Just before the statement, John Reid was pursuing his thanking strategy in Health questions: wonderful doctors, nurses, porters and cleaners of the NHS. It never quite works for me - the way Mr Reid frames the proposition you can't admire the staff without admiring the minister.
By contrast, when Nicholas Soames - a man in whom the culture of the British Army vibrates - asks us to admire our troops, it's impossible to do anything else. But then he's been a Guardsman (and possibly more than one, judging by his size). "The regiment is only 300 years old but has received more battle honours than any other regiment," he told the House. You can deduce the range of my psychological problems from the fact that I get a lump in the gullet just typing those words out. "Battle honours." I can hardly see the words on the screen. When I get to the bit about them being one of two assault battalions in the Third Division on the Normandy beaches, I'm going to have to walk around the room for a bit.

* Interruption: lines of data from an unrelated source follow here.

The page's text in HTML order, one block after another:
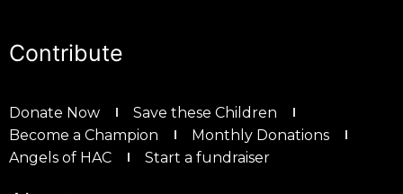
Contribute
Donate Now
Save these Children
Become a Champion
Monthly Donations
Angels of HAC
Start a fundraiser

I'm back again. The room was very nice.
For Mr Reid, it's oncologists, care of the elderly and midwifery that make his throat tighten. But only, perhaps, because he is Health Secretary. He stayed on the front bench while the Armed Forces minister, Adam Ingram made his brief statement. The allegations were serious, Mr Ingram said, and he wasn't going to say anything more. When Gordon Prentice asked him if the Daily Mirror had paid for the photographs, he said he wasn't going to get involved in the minutiae. When Mr Prentice yelped that it was a "central question", the minister replied: "Well, it's one question. Then there'll be the next question and then the one after that." It's true, if you start answering questions you don't know where it'll end.
Peter Mandelson told the House the regiment was innocent until proven guilty. This reflected so aptly on his own hilarious career you wondered whether the fellow will ever be able to say anything disinterested about anything.
And Ann Clwyd said: "These allegations, if true, shame every one of us." Despite the moral solemnity of the occasion I wondered if that was true.
"Speak for England, Arthur!" someone once said. "Speak for yourself, darling," I thought.